List od królowej Elżbiety II trafił na aukcję

Królowa Elżbieta II zasiadała na tronie przez siedem dekad, jako najdłużej panujący monarcha w historii Wielkiej Brytanii. Przez ten czas wysłała niezliczoną ilość różnych listów, zarówno tych formalnych, jak i bardziej osobistych. Jeden z nich trafił na aukcję w Niemczech, w mieście Leinfelden-Echterdingen koło Stuttgartu. Cenę wywoławczą korespondencji ustalono na 2600 euro, jednak szczęśliwa nabywczyni zapłaciła 8300 euro, jak informował 26 listopada dom aukcyjny.

List, który trafił na aukcję liczył dwie stronice i był napisany odręcznie przez samą królową Elżbietę II w 1966 roku. Monarchini podpisała się pod korespondencją jako „Elizabeth R” i zaadresowała ją do luksusowego londyńskiego hotelu, w którym wówczas znajdowała się adresatka. Była nią Etti Plesh, pasjonatka jeździectwa.

Czytaj też: Wielka Brytania. Przyczyną śmierci królowej Elżbiety II był rak? „Zaakceptowała to z pokorą”

PA Images via Getty Images

Królowa Elżbieta II, 17.04.1959

Osobisty list królowej Elżbiety II do pasjonatki jeździectwa

Etti Plesh, czyli zmarła w 2003 roku Maria Hrabina von Wurmbrand-Stuppach, była żoną węgierskiego prawnika. Wielką pasją kobiety było jeździectwo, co było cechą wspólną, łączącą ją z kochającą konie królową Elżbietą II. Wierzchowce ze stajni Etti Plesh dwukrotnie wygrywały angielskie Derby Epsom, które uznaje się za najbardziej prestiżowy wyścig w Anglii. Monarchini w swoim liście napisała „drogiej Pani Plesh”, że była „zachwycona pięknym zdjęciem koni z Sandringham”, jakie otrzymała od niej na Boże Narodzenie. Królowa Elżbieta II kończąc swoją korespondencję napisała, że prawdopodobnie to cierpliwość jest najważniejszą cnotą w hodowli koni, a także odrobina szczęścia.

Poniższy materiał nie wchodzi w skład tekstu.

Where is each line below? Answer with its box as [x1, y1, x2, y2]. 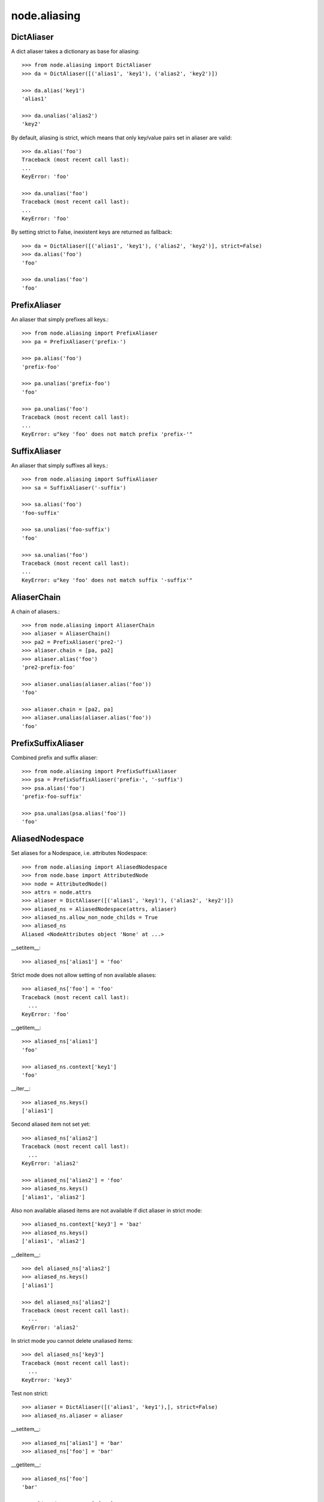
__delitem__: [11, 1251, 41, 1258]
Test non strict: [11, 1390, 49, 1397]
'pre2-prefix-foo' [22, 664, 76, 671]
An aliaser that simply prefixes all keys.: [11, 315, 109, 323]
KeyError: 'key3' [22, 1376, 73, 1383]
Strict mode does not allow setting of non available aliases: [11, 971, 157, 979]
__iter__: [11, 1085, 31, 1092]
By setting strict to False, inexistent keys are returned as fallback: [11, 228, 172, 236]

Zaadresowany do londyńskiego hotelu list trafił jednak do Badenii-Wirtembergii w Niemczech, ponieważ mieszkająca w Monako Etti Plesh często przyjeżdżała do Niemiec na ważne konne wyścigi, a w Baden-Baden miała mieszkanie. Gdy zmarła, jedna z jej pracownic zaniosła list od brytyjskiej monarchini do domu aukcyjnego.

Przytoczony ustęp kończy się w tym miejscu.